### Exercise directions
Your task is to repeat, word for word, the line containing "Previous 1 … 5 6 7" and all lines that follow it to the end of the material, and no other lines.

### Given information
##############################

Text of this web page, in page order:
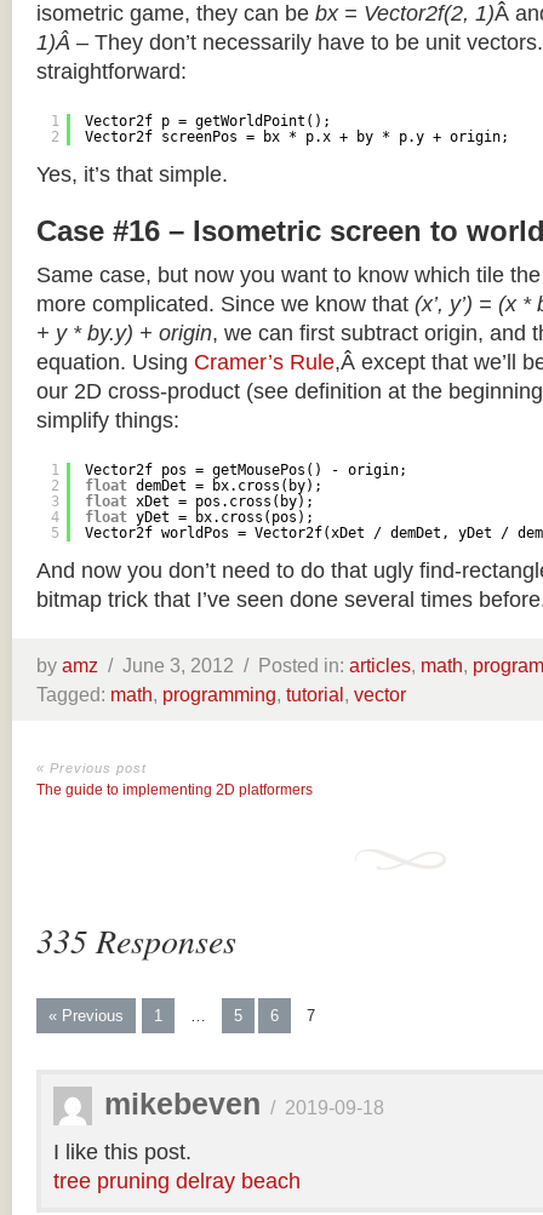
isometric game, they can be bx = Vector2f(2, 1)Â
1)Â – They don’t necessarily have to be unit
straightforward:
1
2
Vector2f p = getWorldPoint();
Vector2f screenPos = bx * p.x + by * p.y + origin;
Yes, it’s that simple.
Case #16 – Isometric screen to
Same case, but now you want to know which tile
more complicated. Since we know that (x’, y’) = (x
+ y * by.y) + origin, we can first subtract origin, and
equation. Using Cramer’s Rule,Â except that we’ll
our 2D cross-product (see definition at the
simplify things:
1
2
3
4
5
Vector2f pos = getMousePos() - origin;
float demDet = bx.cross(by);
float xDet = pos.cross(by);
float yDet = bx.cross(pos);
Vector2f worldPos = Vector2f(xDet / demDet, yDet /
And now you don’t need to do that ugly find-
bitmap trick that I’ve seen done several times
by amz / June 3, 2012 / Posted in: articles, math,
Tagged: math, programming, tutorial, vector
« Previous post
The guide to implementing 2D platformers
335 Responses
« Previous 1 … 5 6 7
mikebeven / 2019-09-18
I like this post.
tree pruning delray beach

##############################

### Solution to this exercise
« Previous 1 … 5 6 7
mikebeven / 2019-09-18
I like this post.
tree pruning delray beach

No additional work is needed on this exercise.